7. Principal Component Analysis for Feature Selection
Principal Component Analysis (PCA) is a well-known dimensionality reduction technique that selects enough principal components to explain most (typically around 90%, as shown in the example one-liner below) of the variance in the original data. To do this, it applies eigen-decomposition of the covariance matrix associated with the dataset features, and projects the original data onto the principal components. Using PCA as part of feature selection also requires feature scaling for best results.
X_pca = PCA(n_components=0.9, random_state=42).fit_transform(StandardScaler().fit_transform(wine_data)) |
8. Feature Selection Based on Missing Values
A very common-sense criterion to perform feature selection when we have data pervaded by missing values, is to keep only those features that have mostly non-missing values, say at least 90% of values being present.
This one-liner makes use of Panda’s dropna()
function at the column level to do this. Here’s how:
selected_cols = wine_data.dropna(thresh=len(wine_data)*0.9, axis=1).columns.tolist() |
For this example to work perfectly, we recommend you load another version of the wines dataset from here.
9. L1-Based Feature Selection
L1 regularization can be combined with logistic regression models to automatically perform feature selection. The below one-liner applies the following steps:
- Standardize the data before regularization and train a logistic regression model on the wine dataset, with L1 (Lasso) weight penalty and a regularization strength control level of
C=0.5
. - The coefficients from the first of the two classes (index 0)are extracted to create a list of indices with non-zero coefficients.
- Based on these indices, only features with non-zero coefficients are selected and returned as a list of column names.

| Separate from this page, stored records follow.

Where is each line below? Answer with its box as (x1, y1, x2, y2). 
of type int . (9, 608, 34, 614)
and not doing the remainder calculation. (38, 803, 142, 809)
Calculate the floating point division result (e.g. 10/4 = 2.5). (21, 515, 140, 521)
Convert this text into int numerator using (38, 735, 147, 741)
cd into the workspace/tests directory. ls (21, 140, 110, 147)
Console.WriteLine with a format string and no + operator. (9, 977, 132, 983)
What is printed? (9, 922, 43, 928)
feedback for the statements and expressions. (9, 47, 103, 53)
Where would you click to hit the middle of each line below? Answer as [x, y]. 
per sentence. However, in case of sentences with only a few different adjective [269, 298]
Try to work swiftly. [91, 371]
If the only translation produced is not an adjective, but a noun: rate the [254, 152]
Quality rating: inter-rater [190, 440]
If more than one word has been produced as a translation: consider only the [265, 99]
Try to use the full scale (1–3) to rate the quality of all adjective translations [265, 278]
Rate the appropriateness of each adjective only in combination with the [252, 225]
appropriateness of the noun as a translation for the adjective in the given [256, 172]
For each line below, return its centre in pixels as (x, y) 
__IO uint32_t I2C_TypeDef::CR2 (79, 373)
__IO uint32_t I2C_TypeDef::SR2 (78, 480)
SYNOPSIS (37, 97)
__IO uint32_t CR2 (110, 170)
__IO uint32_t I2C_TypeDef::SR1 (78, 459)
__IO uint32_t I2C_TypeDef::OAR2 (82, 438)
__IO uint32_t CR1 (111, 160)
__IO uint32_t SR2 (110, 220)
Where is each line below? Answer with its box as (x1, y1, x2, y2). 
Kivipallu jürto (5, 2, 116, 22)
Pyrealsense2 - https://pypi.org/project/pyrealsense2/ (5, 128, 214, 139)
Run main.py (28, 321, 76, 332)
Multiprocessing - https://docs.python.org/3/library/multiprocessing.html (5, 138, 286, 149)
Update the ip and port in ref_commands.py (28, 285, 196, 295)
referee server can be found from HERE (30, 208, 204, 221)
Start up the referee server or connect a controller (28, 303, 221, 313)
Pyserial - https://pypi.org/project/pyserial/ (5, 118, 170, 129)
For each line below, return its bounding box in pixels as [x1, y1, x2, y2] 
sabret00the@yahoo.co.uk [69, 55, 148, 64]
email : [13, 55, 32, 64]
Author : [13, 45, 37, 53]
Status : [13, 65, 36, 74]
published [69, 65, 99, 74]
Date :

selected_features = wine_data.columns[np.any(LogisticRegression(penalty=‘l1’, solver=‘liblinear’, C=0.5).fit(StandardScaler().fit_transform(wine_data), load_wine().target).coef_ != 0, axis=0)].tolist() |
10. Removing Multicollinear Features
Multicollinearity refers to strong correlation or linear dependency among predictor variables in a dataset’s features. This final one-liner efficiently removes multicollinearity in the breast cancer dataset by eliminating redundant features. It systematically analyzes each feature and compares it to the rest, maintaining only those that aren’t strongly correlated (>0.85) with any other variable. The approach is applied iteratively through all columns.
keep_cols = [col for col in bc_data.columns if not any(bc_data.drop(columns=col).corrwith(bc_data[col]).abs() > 0.85)] |
Conclusion
This article took a glimpse at ten effective Python one-liners that, once familiar with, will turbocharge your process of selecting relevant features from your data for further analysis or machine learning modeling tasks.